__Task goal__:
Work through the material below and tally the lines holding "allocates"; only the tally should be returned.

__Data shown__:
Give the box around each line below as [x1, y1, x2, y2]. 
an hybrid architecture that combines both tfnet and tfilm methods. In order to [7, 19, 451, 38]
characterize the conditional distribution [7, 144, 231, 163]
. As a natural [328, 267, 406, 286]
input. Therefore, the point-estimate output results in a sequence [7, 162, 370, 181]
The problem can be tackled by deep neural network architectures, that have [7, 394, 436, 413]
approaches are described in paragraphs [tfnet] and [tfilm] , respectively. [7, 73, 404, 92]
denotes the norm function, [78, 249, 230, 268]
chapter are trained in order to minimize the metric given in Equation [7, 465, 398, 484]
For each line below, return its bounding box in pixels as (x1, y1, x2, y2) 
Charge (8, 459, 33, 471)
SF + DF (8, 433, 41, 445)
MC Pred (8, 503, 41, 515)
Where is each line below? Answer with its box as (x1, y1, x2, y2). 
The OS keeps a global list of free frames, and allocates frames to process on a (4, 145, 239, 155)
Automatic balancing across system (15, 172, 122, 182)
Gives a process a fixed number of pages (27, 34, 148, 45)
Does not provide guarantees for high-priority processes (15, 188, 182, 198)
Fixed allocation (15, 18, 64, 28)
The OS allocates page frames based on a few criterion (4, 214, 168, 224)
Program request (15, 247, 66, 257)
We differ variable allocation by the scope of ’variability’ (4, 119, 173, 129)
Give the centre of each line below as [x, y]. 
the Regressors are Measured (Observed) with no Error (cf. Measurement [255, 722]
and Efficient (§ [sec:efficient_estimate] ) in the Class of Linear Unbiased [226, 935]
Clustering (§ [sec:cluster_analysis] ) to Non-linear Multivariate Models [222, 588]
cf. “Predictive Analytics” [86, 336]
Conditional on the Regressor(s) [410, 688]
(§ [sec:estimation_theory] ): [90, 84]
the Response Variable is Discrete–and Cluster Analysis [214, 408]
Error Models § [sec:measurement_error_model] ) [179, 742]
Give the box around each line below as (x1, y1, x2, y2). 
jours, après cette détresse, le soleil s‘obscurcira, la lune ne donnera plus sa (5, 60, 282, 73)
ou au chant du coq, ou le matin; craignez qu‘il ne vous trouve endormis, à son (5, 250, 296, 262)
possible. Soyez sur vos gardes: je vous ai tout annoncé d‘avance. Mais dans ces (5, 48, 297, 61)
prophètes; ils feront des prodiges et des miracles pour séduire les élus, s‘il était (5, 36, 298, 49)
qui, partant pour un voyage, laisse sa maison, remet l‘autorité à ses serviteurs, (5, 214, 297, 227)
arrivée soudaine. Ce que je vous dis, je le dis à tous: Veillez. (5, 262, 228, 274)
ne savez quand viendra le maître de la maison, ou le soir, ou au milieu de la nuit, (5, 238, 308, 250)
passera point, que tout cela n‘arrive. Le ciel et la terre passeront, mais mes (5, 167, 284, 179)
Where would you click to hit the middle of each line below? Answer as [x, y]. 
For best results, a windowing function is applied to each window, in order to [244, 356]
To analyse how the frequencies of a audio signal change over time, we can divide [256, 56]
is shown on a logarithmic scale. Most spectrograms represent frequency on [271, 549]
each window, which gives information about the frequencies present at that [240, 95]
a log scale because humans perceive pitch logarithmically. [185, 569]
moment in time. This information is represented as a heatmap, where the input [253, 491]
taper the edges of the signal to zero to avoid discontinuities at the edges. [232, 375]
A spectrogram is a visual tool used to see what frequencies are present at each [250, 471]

__Solution__:
2